Then, it satisfies $i^4=1$. And then $i^{4k}=1$.

1 is a number that the product equals the previous number.

Hence

• $i^{4k+1}=i$
• $i^{4k+2}=-1$
• $i^{4k+3}=-i$
• $i^{4k}=1$

It cycles every 4th number.

Now, what numbers are $i^{41}$ and $i^{257}$? Let's focus on the remainder.

$41=4\times 10+1$, the remainder of 1, then $i^{41}=i$.

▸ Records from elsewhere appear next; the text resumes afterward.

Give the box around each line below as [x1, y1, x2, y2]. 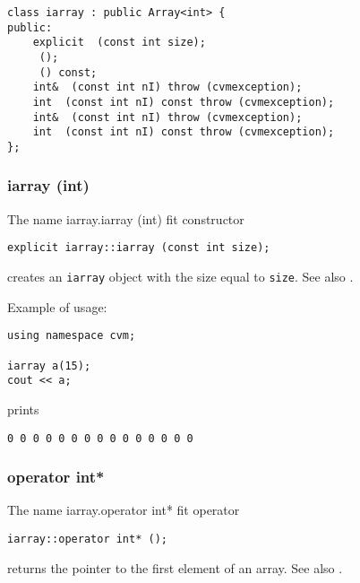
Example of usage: [7, 297, 107, 316]
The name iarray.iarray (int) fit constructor [7, 209, 244, 228]
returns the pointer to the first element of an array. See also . [7, 558, 343, 577]
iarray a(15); [7, 359, 91, 372]
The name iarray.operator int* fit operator [7, 500, 240, 519]
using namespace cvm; [7, 329, 136, 343]
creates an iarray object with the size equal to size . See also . [7, 267, 354, 286]
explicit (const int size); [32, 36, 206, 49]
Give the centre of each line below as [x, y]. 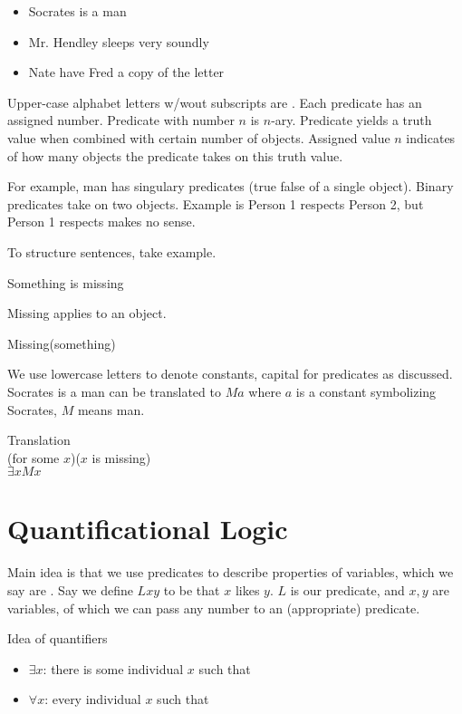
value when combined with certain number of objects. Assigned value [199, 137]
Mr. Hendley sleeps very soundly [119, 41]
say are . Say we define [70, 590]
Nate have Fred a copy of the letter [126, 72]
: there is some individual [113, 668]
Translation [39, 440]
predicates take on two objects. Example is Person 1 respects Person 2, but [216, 203]
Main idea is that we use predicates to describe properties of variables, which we [231, 572]
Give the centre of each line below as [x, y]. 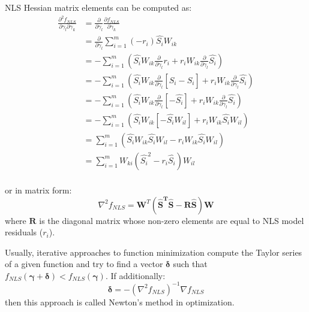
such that [190, 264]
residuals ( [24, 232]
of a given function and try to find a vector [84, 264]
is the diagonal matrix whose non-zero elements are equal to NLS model [172, 220]
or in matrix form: [38, 190]
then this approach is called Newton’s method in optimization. [120, 302]
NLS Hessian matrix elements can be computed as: [98, 7]
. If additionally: [135, 275]

$257=4\times 64+1$, the remainder of 1, then $i^{257}=i$.

Hence,

$(i+\dfrac{1}{i} )^9$

$=(i+\dfrac{1\times i}{i\times i} )^9$

$=(i+\dfrac{i}{-1} )^9$

$=(i-i)^9$

$=0$

And hence, the value of $(i^{47}+\dfrac{1}{i^{257}})^9=0$.

More information

We can find out $\sqrt{i}$ cycles every 8th number using the same logic since $(\sqrt{i} )^8=1$.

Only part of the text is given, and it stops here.